Other approaches, such as the PREDICT framework developed by Gottlieb et al. (2011), integrate multiple layers of information—including drug similarity and disease phenotype data—to infer new drug indications. Similarly, Sirota et al. (2011) utilized gene expression compendia to identify drugs capable of reversing disease-associated transcriptional signatures, thereby providing a functional basis for repurposing hypotheses.

What makes network-based approaches particularly compelling is their ability to capture indirect relationships. A drug may not target a disease protein directly, but it may influence a pathway that ultimately modulates disease progression. This “guilt-by-association” principle, while conceptually intuitive, has proven to be a powerful tool when combined with computational methods.

3.4 Mining the Unstructured Frontier: Natural Language Processing and Knowledge Extraction

While structured datasets such as omics profiles are invaluable, a significant portion of biomedical knowledge remains embedded within unstructured text—scientific articles, clinical reports, and trial records. Extracting meaningful information from these sources presents a different kind of challenge, one that has been addressed through Natural Language Processing (NLP) and text mining.

Li and Lu (2012) demonstrated that pharmacogenomic relationships could be systematically extracted from clinical trial data, enabling the identification of gene–drug interactions that might otherwise remain hidden. Similarly, Leaman et al. (2013) developed DNorm, a system for disease name normalization, which facilitates the aggregation and comparison of information across diverse textual sources.

These methods, while perhaps less visually striking than deep learning models, play a crucial role in enriching the repurposing pipeline. By integrating textual knowledge with structured data, researchers can construct more comprehensive models that reflect the full spectrum of available evidence.

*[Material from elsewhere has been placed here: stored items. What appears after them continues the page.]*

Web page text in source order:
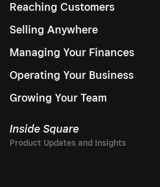
Reaching Customers
Selling Anywhere
Managing Your Finances
Operating Your Business
Growing Your Team
Inside Square
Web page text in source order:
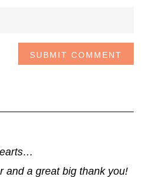
SUBMIT COMMENT
and a great big thank you!
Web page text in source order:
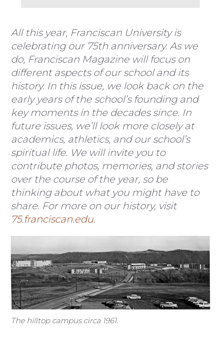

3.5 Challenges, Limitations, and the Persistent Translational Gap

Despite the considerable progress achieved, AI-driven drug repurposing remains, in many respects, an evolving field. One of the most persistent challenges lies in data quality. Biomedical datasets are often fragmented across institutions, inconsistently annotated, and subject to varying levels of noise. This heterogeneity can compromise model performance and limit the generalizability of findings (Brown & Patel, 2017).

Another issue concerns data imbalance. Certain diseases—particularly those that are well-studied—are overrepresented in available datasets, while rare conditions remain underexplored. This imbalance can lead to biased models that favor known associations, potentially overlooking novel therapeutic opportunities.

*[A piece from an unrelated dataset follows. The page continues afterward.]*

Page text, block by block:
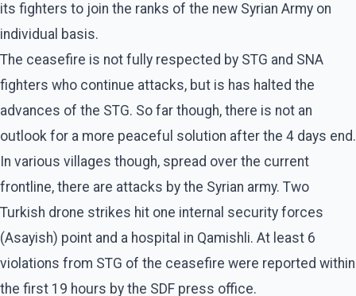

Moreover, the gap between computational prediction and clinical application remains significant. While models may identify promising candidates, translating these predictions into effective treatments requires rigorous experimental validation. Factors such as drug dosage, tissue-specific effects, and long-term safety are difficult to capture fully within computational frameworks.

3.6 Toward a Convergent Future: Integrating Intelligence and Validation

If there is a unifying theme emerging from this digital renaissance, it is perhaps the recognition that no single methodology is sufficient on its own. Machine learning, deep learning, network biology, and NLP each offer unique strengths, but their true potential lies in integration. By combining these approaches, researchers can develop more robust and holistic models of drug action.

At the same time, the importance of validation cannot be overstated. Computational predictions must be complemented by experimental and clinical studies to ensure their reliability and relevance. As the field continues to evolve, the challenge will not only be to generate predictions, but to translate them into tangible therapeutic outcomes.

4. From Data to Decision: Interpreting the Performance of AI-Driven Drug Repurposing

The results synthesized from the reviewed literature and associated tables suggest—perhaps more clearly than expected—that pharmacology is undergoing not just incremental progress, but something closer to a structural transformation. What once depended heavily on serendipity, intuition, and isolated clinical observations is now increasingly shaped by systematic, algorithm-driven reasoning. This shift is not merely technological; it reflects a deeper reorientation in how therapeutic discovery is conceptualized. By the late 2010s, artificial intelligence (AI) and machine learning (ML) had begun to meaningfully address the long-standing productivity gap in drug development by capitalizing on the known safety profiles of existing compounds (Ashburn & Thor, 2004). Yet, while the promise is evident, the underlying mechanisms—and their limitations—deserve careful interpretation.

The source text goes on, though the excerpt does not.